Task to complete => Reproduce the line containing "Cartouches Fax" and every line after it through the end of the records. Include nothing else.

Exercise input =>
======
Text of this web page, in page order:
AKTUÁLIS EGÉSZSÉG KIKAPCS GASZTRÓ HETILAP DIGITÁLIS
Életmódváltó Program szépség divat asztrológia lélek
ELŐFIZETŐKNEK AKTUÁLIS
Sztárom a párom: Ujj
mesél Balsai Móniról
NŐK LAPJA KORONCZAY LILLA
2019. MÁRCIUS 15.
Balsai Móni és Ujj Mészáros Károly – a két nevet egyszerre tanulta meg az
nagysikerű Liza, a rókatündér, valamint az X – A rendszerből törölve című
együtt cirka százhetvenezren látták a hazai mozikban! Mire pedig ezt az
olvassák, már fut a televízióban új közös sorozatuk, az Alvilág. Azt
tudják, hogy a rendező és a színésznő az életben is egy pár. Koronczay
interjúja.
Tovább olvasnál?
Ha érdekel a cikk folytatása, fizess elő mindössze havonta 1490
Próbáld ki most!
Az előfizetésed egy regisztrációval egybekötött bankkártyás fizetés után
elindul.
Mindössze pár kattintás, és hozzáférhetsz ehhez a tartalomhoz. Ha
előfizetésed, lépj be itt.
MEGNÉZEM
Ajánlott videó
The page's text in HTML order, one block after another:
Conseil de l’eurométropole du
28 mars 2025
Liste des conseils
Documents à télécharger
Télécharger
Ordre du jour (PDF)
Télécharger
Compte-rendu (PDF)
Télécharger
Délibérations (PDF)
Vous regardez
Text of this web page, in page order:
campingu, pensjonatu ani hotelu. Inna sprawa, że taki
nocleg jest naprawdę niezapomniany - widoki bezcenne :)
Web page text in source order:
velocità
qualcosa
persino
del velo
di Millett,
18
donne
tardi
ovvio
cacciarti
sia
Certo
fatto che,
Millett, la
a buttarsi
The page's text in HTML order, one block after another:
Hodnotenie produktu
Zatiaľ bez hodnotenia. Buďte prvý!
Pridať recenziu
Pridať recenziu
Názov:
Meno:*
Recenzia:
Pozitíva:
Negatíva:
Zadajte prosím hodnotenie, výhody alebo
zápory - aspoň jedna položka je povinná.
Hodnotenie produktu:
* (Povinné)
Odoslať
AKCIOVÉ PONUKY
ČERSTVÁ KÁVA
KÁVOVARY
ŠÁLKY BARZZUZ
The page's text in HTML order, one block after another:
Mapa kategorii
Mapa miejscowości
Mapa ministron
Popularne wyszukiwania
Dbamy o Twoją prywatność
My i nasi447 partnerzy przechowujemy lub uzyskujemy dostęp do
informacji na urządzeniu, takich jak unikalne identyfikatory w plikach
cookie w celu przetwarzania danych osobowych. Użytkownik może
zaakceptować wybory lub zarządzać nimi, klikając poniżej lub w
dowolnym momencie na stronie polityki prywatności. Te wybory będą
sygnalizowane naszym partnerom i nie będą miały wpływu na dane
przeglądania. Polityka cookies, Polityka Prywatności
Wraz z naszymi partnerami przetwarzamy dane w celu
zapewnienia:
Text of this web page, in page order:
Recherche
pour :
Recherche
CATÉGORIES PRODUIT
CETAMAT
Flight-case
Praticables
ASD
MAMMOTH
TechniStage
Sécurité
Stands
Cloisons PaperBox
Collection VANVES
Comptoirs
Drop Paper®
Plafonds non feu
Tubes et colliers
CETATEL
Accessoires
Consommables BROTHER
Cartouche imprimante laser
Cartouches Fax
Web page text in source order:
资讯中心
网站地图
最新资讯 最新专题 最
======
Solution below =>
Cartouches Fax
Web page text in source order:
资讯中心
网站地图
最新资讯 最新专题 最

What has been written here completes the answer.